Most Banks Shun Movie Promoters

Concentration Plus Business Methods Making Movies Less Venturesome Field for Speculation

II (1924)

Although moving picture concerns take in $500,000,000 admissions a year, and spends half of this on new productions an housing, they have not a speaking acquaintance with most leading banks of the country. Of the $200,000,000 which goes into new films each year only 35% comes from the banks. Outside private lenders put up about 1%. The moving picture people put up the remainder.

Only one move concern can get its bills discounted by the Federal Reserve Bank. in general, bank inspectors put moving picture credits down as slow, according to C.S. Pinkerton, comptroller of the First National Motion Picture Co. He insists that reputable moving pictures concerns have for years been paying their bank debts promptly.

What Bankers Say

Bankers who have to do with moving picture investments give a wide variety of answers to questions about their experiences. Boards of directors and trustees of the big banks are in general hostile to moving pictures as sound investments. One vice president gives limited credits to movie theaters in his neighborhood where the borrowers have assets at least twice the value of the credit advanced.

One big bank which has carried 28 new productions in the last six months, sometimes investing $3,000,000 to $5,000,000 a day in motion pictures, is enthusiastic over returns and is constantly enlarging the amount of credit given. The bank does business with five of the leading motion picture companies. All of the 28 pictures paid back credit advanced. The bank sent out an inspector to look over studios seeking money, just as it would have looked into the assets of any other concern. It checked over the motion picture company's notes, cash inventory and current liabilities.

Banks are often shocked by the high inventories motion picture companies carry, relatively much higher than those in other industries. Goldwyn, for example, has enough properties and equipment to "shoot" 11 pictures at a time. Some of this is doubtless a burdensome overhead.

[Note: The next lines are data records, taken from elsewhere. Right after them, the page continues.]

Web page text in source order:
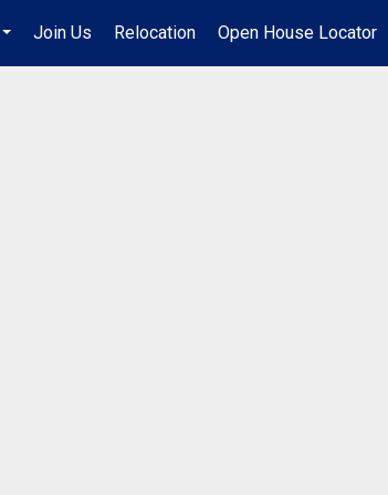
...
Join Us Relocation Open House Locator
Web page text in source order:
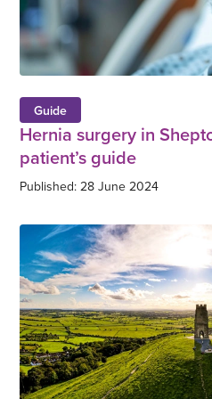
Guide
Hernia surgery in
patient’s guide
Published: 28 June 2024
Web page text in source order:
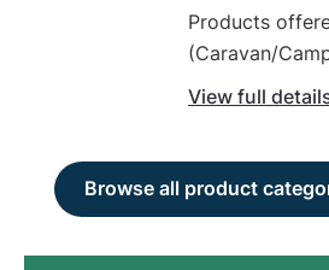
Products
(Caravan/
Commercial
Vehicles, Four
Road
View full
Browse all product
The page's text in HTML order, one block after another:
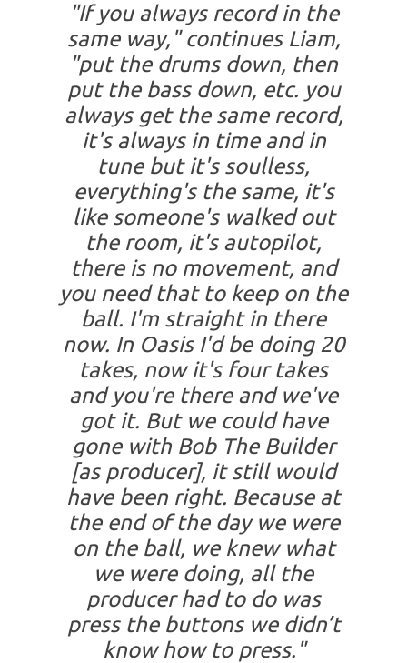
"If you always record in the
same way," continues Liam,
"put the drums down, then
put the bass down, etc. you
always get the same record,
it's always in time and in
tune but it's soulless,
everything's the same, it's
like someone's walked out
the room, it's autopilot,
there is no movement, and
you need that to keep on the
ball. I'm straight in there
now. In Oasis I'd be doing 20
takes, now it's four takes
and you're there and we've
got it. But we could have
gone with Bob The Builder
[as producer], it still would
have been right. Because at
the end of the day we were
on the ball, we knew what
we were doing, all the
producer had to do was
press the buttons we didn’t
know how to press."
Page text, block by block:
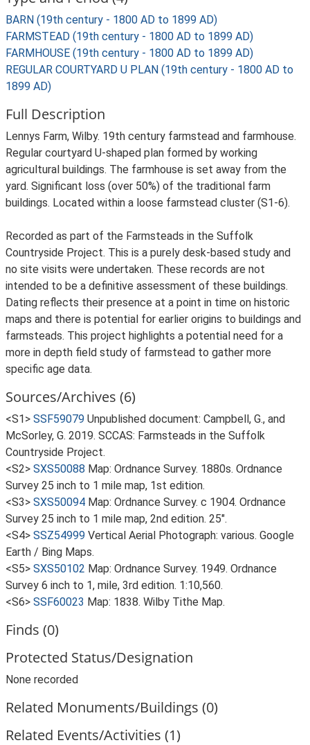
BARN (19th century - 1800 AD to 1899 AD)
FARMSTEAD (19th century - 1800 AD to 1899 AD)
FARMHOUSE (19th century - 1800 AD to 1899 AD)
REGULAR COURTYARD U PLAN (19th century - 1800 AD to
1899 AD)
Full Description
Lennys Farm, Wilby. 19th century farmstead and farmhouse.
Regular courtyard U-shaped plan formed by working
agricultural buildings. The farmhouse is set away from the
yard. Significant loss (over 50%) of the traditional farm
buildings. Located within a loose farmstead cluster (S1-6).
Recorded as part of the Farmsteads in the Suffolk
Countryside Project. This is a purely desk-based study and
no site visits were undertaken. These records are not
intended to be a definitive assessment of these buildings.
Dating reflects their presence at a point in time on historic
maps and there is potential for earlier origins to buildings and
farmsteads. This project highlights a potential need for a
more in depth field study of farmstead to gather more
specific age data.
Sources/Archives (6)
<S1> SSF59079 Unpublished document: Campbell, G., and
McSorley, G. 2019. SCCAS: Farmsteads in the Suffolk
Countryside Project.
<S2> SXS50088 Map: Ordnance Survey. 1880s. Ordnance
Survey 25 inch to 1 mile map, 1st edition.
<S3> SXS50094 Map: Ordnance Survey. c 1904. Ordnance
Survey 25 inch to 1 mile map, 2nd edition. 25".
<S4> SSZ54999 Vertical Aerial Photograph: various. Google
Earth / Bing Maps.
<S5> SXS50102 Map: Ordnance Survey. 1949. Ordnance
Survey 6 inch to 1, mile, 3rd edition. 1:10,560.
<S6> SSF60023 Map: 1838. Wilby Tithe Map.
Finds (0)
Protected Status/Designation
None recorded
Related Monuments/Buildings (0)
Related Events/Activities (1)
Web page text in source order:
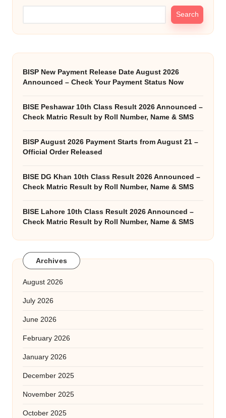
Search
BISP New Payment Release Date August 2026
Announced – Check Your Payment Status Now
BISE Peshawar 10th Class Result 2026 Announced –
Check Matric Result by Roll Number, Name & SMS
BISP August 2026 Payment Starts from August 21 –
Official Order Released
BISE DG Khan 10th Class Result 2026 Announced –
Check Matric Result by Roll Number, Name & SMS
BISE Lahore 10th Class Result 2026 Announced –
Check Matric Result by Roll Number, Name & SMS
Archives
August 2026
July 2026
June 2026
February 2026
January 2026
December 2025
November 2025
October 2025
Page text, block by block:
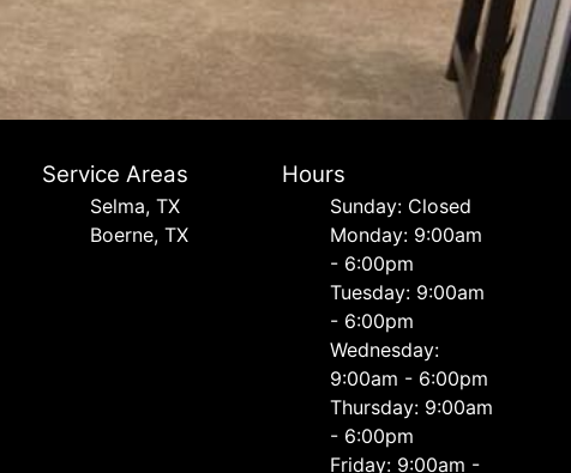
Service Areas
Selma, TX
Boerne, TX
Hours
Sunday: Closed
Monday: 9:00am
- 6:00pm
Tuesday: 9:00am
- 6:00pm
Wednesday:
9:00am - 6:00pm
Thursday: 9:00am
- 6:00pm
Friday: 9:00am -

Banks also look with disapproval on the high salaries paid some of the stars. Producers shrug their shoulders and say the number of stars is small, and that salaries are fixed by competition in the market, and what the public is willing to pay for favorites.

The principal objection bankers make to producers' methods is not so much in the sums of money they spend in staging a story as in their failure to keep within agreed limits. It is here that the producers' association is carrying on its most active agitation for more business-like methods. Most of the big concerns have already adopted a budget system.

Production Economy

The first conspicuous move toward production economy was made last October when Famous Players-Lasky shut down their plants at Hollywood and Long Island City for a couple of months. In the last two years all the big companies have adopted the budget method, estimating their production costs when the scenario is agreed upon.

The four companies with their stock listed on the Stock Exchange publish annual statements. Others prepare them for the banks, but have not adopted the policy yet of making them public. In a word the motion picture industry is being put on a business basis. Mr. Saunders, comptroller of Famous Players, said:

"It is just as well that there is not a rush of investors into the moving picture field. The big companies already have bank contacts and are getting more credit as they demonstrate that they run their business along sound, profitable lines. The plungers and hokum experts in the business are being gradually weeded out and the line is constantly more sharply drawn between legitimate and fly-by-night business."


"Most Banks Shun Movie Promoters," The Wall Street Journal, April 3, 1924, page 5.